Uniform-in-time propagation of chaos for mean field Langevin dynamics
Fan Chen, Zhenjie Ren, Songbo Wang
TL;DR
This work proves that when the mean-field energy $F$ is convex in the functional sense and the system satisfies a uniform logarithmic-Sobolev inequality, the mean-field Langevin dynamics $X_t$ converges exponentially to its unique invariant measure $m_\infty$ in $L^p(m_\infty)$ for all $p$, while the corresponding $N$-particle system remains close to $m_\infty^{\otimes N}$ at a uniform exponential rate in both $W_2$ and relative entropy, up to an $O(1/N)$ bias per particle. By establishing $L^p$-hypercontractivity and reverse hypercontractivity for negative $p$, the authors derive comprehensive $L^p$ convergence across all $p$, including $p<1$, and a detailed entropy-based analysis of both the mean-field and particle systems. They then leverage these results to obtain uniform-in-time propagation of chaos, giving time-uniform bounds on Wasserstein and entropy distances between the finite-particle law and the tensorized mean-field law, together with uniform concentration of the mean-field flow. The framework accommodates neural-network-inspired MFL dynamics and regularized Coulomb-type interactions, offering practical guarantees for long-time finite-particle approximations in high-dimensional settings.
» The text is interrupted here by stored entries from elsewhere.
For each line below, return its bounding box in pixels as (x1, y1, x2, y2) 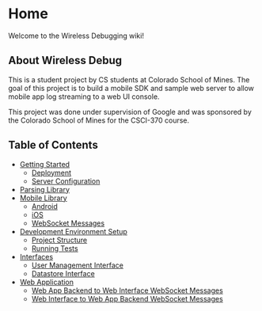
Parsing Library (19, 184, 70, 194)
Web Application (19, 277, 74, 286)
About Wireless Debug (8, 54, 123, 67)
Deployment (31, 168, 72, 177)
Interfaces (19, 252, 54, 261)
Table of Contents (8, 138, 99, 152)
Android (31, 201, 58, 210)
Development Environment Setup (19, 226, 128, 236)
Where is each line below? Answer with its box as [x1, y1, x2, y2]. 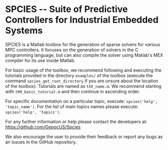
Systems [5, 25, 43, 36]
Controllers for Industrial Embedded [5, 14, 159, 26]
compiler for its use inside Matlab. [5, 57, 75, 63]
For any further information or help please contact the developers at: [5, 118, 147, 124]
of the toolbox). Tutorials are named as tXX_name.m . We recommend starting [5, 83, 162, 89]
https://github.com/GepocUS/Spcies [5, 124, 81, 130]
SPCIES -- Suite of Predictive [5, 4, 128, 15]
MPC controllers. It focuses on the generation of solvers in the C [5, 47, 139, 53]
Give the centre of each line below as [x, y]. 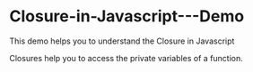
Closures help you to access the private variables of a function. [126, 58]
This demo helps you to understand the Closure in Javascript [122, 41]
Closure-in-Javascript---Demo [127, 16]
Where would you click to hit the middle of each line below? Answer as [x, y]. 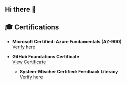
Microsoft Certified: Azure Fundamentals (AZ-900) [67, 42]
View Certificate [29, 62]
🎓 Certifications [32, 27]
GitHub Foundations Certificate [46, 57]
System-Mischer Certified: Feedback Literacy [69, 72]
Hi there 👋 [20, 9]
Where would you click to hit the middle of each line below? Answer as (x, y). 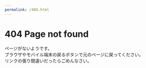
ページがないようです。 (29, 48)
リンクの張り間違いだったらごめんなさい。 (48, 61)
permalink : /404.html (27, 10)
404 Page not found (47, 34)
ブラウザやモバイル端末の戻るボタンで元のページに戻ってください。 (74, 54)
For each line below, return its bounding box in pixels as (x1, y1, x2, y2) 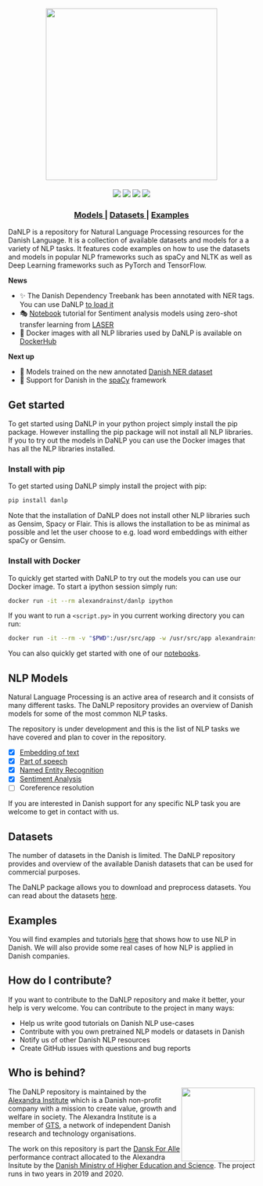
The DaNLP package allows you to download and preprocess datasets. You (8, 883, 251, 892)
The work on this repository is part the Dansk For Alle (8, 1144, 180, 1153)
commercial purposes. (8, 867, 81, 877)
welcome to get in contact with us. (8, 807, 120, 816)
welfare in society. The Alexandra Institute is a (8, 1111, 157, 1122)
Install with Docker (8, 556, 81, 567)
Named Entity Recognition (19, 765, 104, 775)
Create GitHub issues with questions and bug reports (19, 1043, 191, 1053)
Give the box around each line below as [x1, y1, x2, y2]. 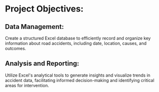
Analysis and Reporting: [5, 59, 80, 68]
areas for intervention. [5, 82, 49, 88]
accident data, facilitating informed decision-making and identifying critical [5, 77, 155, 83]
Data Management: [5, 23, 64, 31]
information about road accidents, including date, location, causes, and [5, 40, 147, 46]
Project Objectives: [5, 3, 84, 14]
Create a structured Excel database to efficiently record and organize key [5, 35, 151, 41]
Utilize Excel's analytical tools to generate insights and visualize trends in [5, 72, 151, 78]
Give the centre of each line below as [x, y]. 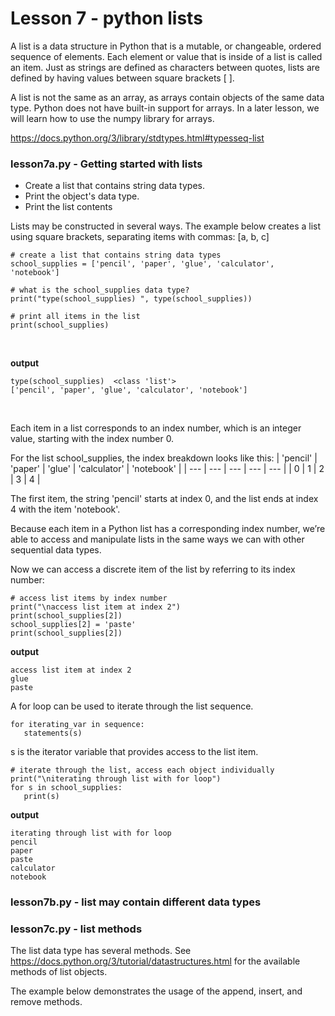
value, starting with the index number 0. [92, 439]
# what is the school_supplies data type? [100, 290]
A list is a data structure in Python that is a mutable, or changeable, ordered [166, 46]
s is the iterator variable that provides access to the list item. [134, 752]
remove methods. [46, 1002]
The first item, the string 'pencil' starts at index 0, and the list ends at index [164, 499]
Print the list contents [68, 207]
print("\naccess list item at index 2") [96, 607]
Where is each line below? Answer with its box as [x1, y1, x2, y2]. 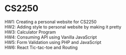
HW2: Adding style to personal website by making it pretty [4, 24, 122, 29]
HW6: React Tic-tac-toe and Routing [4, 44, 78, 50]
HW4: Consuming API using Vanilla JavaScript [4, 34, 97, 40]
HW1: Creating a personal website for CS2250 [4, 19, 97, 25]
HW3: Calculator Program [4, 29, 56, 35]
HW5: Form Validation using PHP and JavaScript [4, 39, 102, 45]
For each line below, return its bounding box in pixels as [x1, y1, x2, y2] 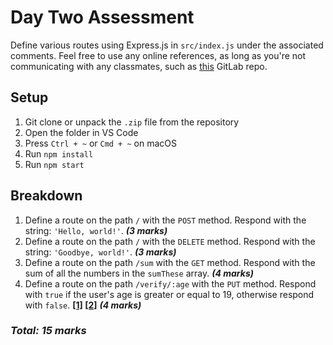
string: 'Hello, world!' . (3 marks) [24, 224, 168, 236]
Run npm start [24, 158, 85, 170]
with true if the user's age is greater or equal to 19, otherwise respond [24, 288, 315, 300]
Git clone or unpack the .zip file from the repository [24, 116, 240, 128]
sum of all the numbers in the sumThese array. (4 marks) [24, 267, 254, 279]
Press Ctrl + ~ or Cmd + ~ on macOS [24, 137, 177, 149]
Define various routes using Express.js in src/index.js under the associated [10, 39, 324, 51]
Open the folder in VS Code [24, 126, 139, 138]
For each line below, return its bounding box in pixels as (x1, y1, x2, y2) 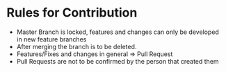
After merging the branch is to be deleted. (16, 42, 137, 51)
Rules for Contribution (6, 5, 138, 21)
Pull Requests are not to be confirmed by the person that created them (16, 57, 220, 65)
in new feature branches (16, 35, 87, 43)
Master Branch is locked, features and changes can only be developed (16, 28, 220, 36)
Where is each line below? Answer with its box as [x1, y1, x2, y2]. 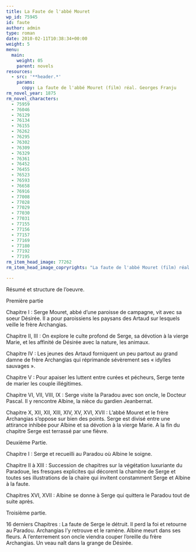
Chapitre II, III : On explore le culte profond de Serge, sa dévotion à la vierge [6, 332, 189, 339]
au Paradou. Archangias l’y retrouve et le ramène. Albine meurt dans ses [6, 527, 181, 534]
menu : [6, 47, 19, 53]
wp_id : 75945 [6, 14, 38, 20]
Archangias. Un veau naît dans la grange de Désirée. [6, 539, 133, 546]
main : [11, 52, 25, 58]
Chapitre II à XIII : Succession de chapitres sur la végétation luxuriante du [6, 461, 183, 469]
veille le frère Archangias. [6, 321, 68, 328]
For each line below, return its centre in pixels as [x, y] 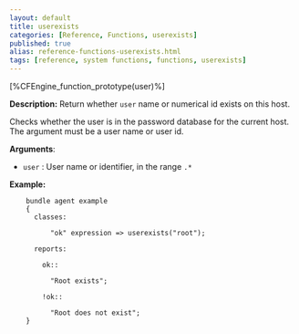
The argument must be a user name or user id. [97, 131]
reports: [50, 249]
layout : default [40, 18]
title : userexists [44, 26]
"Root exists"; [78, 281]
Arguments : [33, 149]
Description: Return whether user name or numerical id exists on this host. [149, 104]
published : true [40, 43]
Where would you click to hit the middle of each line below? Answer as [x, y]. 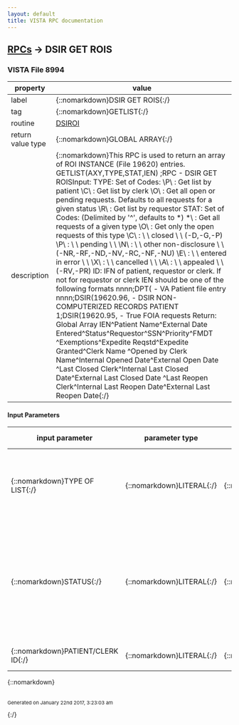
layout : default [31, 14]
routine [23, 123]
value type [28, 144]
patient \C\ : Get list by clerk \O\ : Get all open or [136, 191]
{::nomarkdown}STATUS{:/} [56, 582]
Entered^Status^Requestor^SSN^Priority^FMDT [134, 333]
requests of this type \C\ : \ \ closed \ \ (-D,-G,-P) [139, 236]
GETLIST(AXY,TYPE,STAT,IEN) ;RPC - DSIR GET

Overall, the paper advances the theoretical understanding of time-uniform convergence and finite-particle approximations for gradient-type mean-field Langevin systems with functional convexity assumptions, with potential implications for training dynamics in neural networks and related stochastic interacting particle systems.
Abstract
We study the mean field Langevin dynamics and the associated particle system. By assuming the functional convexity of the energy, we obtain the $L^p$-convergence of the marginal distributions towards the unique invariant measure for the mean field dynamics. Furthermore, we prove the uniform-in-time propagation of chaos in both the $L^2$-Wasserstein metric and relative entropy.